Fig. 2.1
Cross section of the crystalline lens showing its relationship to the adjacent ocular structures and the zones of optical discontinuity
2.2 Development
It develops from an invagination of the surface ectoderm of the fetus, so that what was originally the surface of the epithelium comes to lie in the center of the lens, the peripheral cells corresponding to the basal cells of the epidermis. The lens grows by the proliferation of the peripheral cells. The older cells undergo sclerosis and conglomerate together in the center, while the newly formed cells elongate into fibers. The lens has no innervation or blood supply after its fetal development. It receives nourishment and disposes off its metabolic waste via the surrounding aqueous and vitreous humor.
2.3 Structure
The lens is histologically composed of three structures, namely, capsule, anterior subcapsular epithelium, and lens substance (cortex and nucleus).
2.3.1 Capsule
The lens capsule is an elastic, transparent basement membrane composed of type IV collagen and sulfated glycosaminoglycans laid down by the epithelial cells. The capsule contains the lens substance and is capable of molding it during accommodative changes. The outer layer of the lens capsule, the zonular lamella, also serves as a point of attachment for the zonular fibers. The lens capsule is thickest in the anterior and posterior pre-equatorial zones (20 μm) and thinnest in the region of the central posterior pole (2–4 μm) [4]. This extreme thinness of the posterior capsule makes it more vulnerable for posterior capsular rupture during cataract surgery. Thickness of the anterior lens capsule increases with age, whereas thickness of the posterior capsule remains constant or changes slightly. The capsule is brittle, and though it has no elastic tissue, it is highly elastic in nature because of lamellar or fibrillar arrangement of fibers. This property of the lens gradually decreases with age.
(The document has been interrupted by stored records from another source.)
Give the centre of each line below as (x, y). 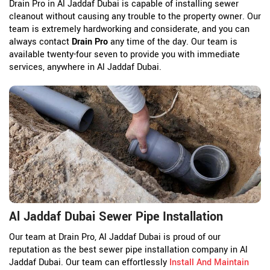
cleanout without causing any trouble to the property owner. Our (135, 16)
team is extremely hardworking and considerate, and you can (129, 29)
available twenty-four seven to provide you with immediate (124, 54)
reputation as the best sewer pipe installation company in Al (128, 250)
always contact (40, 42)
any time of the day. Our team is (173, 42)
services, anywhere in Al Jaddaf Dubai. (85, 67)
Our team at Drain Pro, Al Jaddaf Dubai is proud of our (115, 237)
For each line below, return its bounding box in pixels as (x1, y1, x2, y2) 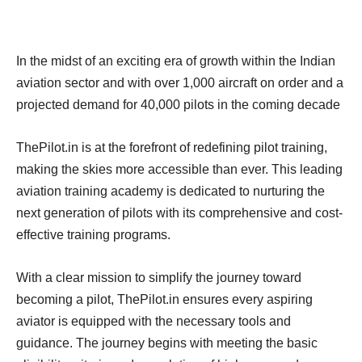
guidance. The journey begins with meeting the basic (16, 335, 318, 350)
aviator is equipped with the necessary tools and (16, 314, 291, 328)
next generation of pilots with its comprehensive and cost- (16, 205, 343, 220)
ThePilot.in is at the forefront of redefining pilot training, (16, 140, 327, 154)
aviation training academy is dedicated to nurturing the (16, 183, 325, 198)
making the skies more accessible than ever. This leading (16, 162, 343, 176)
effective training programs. (16, 227, 170, 242)
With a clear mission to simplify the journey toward (16, 270, 301, 284)
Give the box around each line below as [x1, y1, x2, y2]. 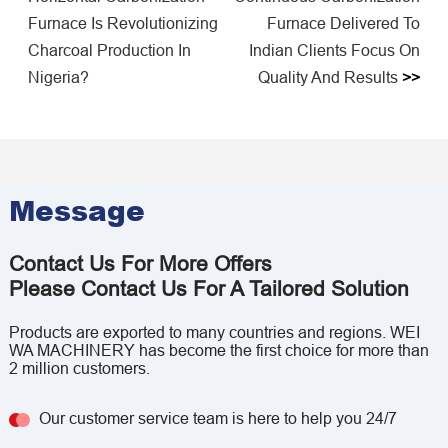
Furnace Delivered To [267, 14, 420, 33]
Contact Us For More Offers [8, 252, 272, 277]
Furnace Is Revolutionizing [28, 14, 218, 33]
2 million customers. [8, 359, 150, 378]
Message [8, 190, 145, 231]
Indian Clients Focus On [249, 41, 420, 60]
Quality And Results [258, 68, 398, 87]
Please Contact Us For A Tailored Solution [8, 277, 409, 302]
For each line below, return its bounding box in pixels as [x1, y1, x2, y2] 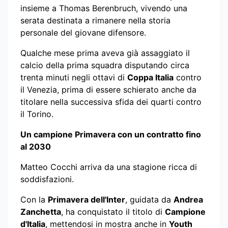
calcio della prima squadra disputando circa [20, 60, 189, 70]
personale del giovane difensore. [20, 27, 146, 38]
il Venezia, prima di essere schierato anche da [20, 84, 196, 95]
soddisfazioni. [20, 174, 74, 184]
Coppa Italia [127, 72, 174, 82]
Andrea [174, 194, 203, 205]
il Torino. [20, 109, 53, 119]
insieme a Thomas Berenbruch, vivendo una [20, 3, 187, 13]
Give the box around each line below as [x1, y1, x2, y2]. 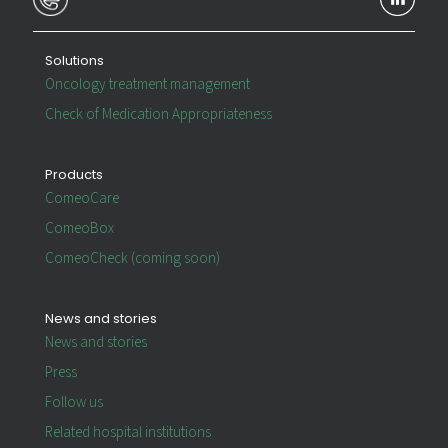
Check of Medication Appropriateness [45, 105, 272, 125]
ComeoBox [45, 219, 114, 239]
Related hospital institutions [45, 423, 211, 443]
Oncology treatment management [45, 75, 250, 95]
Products [45, 165, 103, 185]
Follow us [45, 393, 103, 413]
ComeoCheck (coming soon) [45, 249, 220, 269]
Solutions [45, 51, 104, 71]
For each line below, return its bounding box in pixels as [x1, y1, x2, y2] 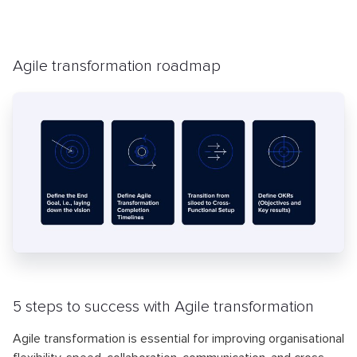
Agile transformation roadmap [13, 56, 221, 76]
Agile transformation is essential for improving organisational [13, 330, 344, 347]
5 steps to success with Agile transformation [13, 296, 314, 316]
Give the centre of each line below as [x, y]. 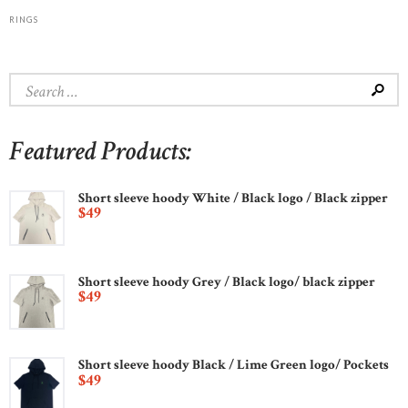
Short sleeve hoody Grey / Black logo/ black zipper [227, 281]
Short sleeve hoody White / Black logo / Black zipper [234, 198]
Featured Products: [100, 152]
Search [31, 85]
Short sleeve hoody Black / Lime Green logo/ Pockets [234, 365]
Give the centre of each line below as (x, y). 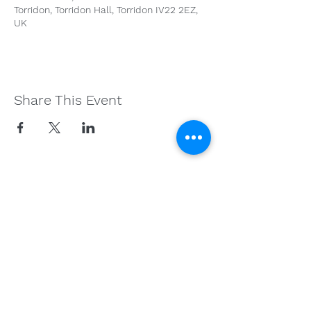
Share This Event (68, 100)
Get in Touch (111, 179)
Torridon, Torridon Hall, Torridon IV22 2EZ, (106, 9)
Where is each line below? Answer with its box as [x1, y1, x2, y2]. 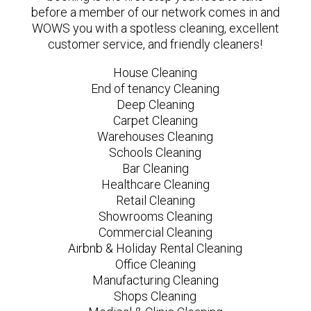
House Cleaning [113, 65, 198, 80]
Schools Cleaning [109, 144, 202, 160]
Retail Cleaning [115, 192, 195, 208]
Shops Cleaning [114, 288, 197, 303]
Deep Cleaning [116, 96, 194, 112]
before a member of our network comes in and [31, 4, 280, 19]
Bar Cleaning [121, 160, 189, 176]
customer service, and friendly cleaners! [48, 36, 263, 51]
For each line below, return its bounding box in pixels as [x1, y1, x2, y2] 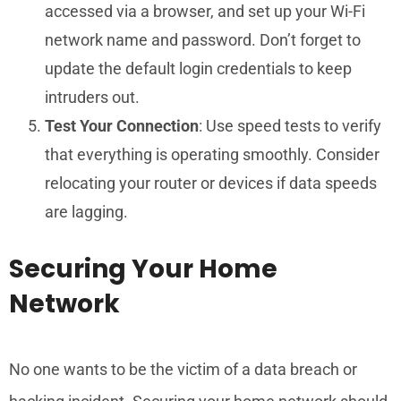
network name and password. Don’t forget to [45, 30, 361, 49]
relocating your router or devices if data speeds [45, 173, 377, 192]
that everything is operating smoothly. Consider [45, 144, 380, 164]
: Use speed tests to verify [199, 115, 381, 135]
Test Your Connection [45, 115, 199, 135]
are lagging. [45, 201, 128, 221]
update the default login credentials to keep [45, 58, 352, 78]
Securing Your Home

2.3.2 Anterior Subcapsular Epithelium
Immediately beneath the anterior lens capsule is a monolayer of undifferentiated transparent, columnar, nucleated lens epithelial cells. These cells are metabolically active and carry out all normal cellular activities, including the DNA, RNA, protein, and lipid synthesis [5]. The energy demands of the lens are met by the adenosine triphosphate generated by these cells. The epithelial cells show greatest mitotic activity (replicative or S-phase) DNA synthesis in a ring around the anterior lens known as the germinative zone. These newly formed cells migrate toward the equator, where they differentiate into fibers. As the epithelial cells migrate toward the bow region of the lens, they begin the process of terminal differentiation into lens fibers. The fibers run in a curved manner from the septa on the anterior surface to that on the posterior surface. No fibers pass from pole to pole; they are arranged in such a way that those which begin near the pole on one surface of the lens end near the peripheral extremity of the plane on the other, and vice versa (Fig. 2.2).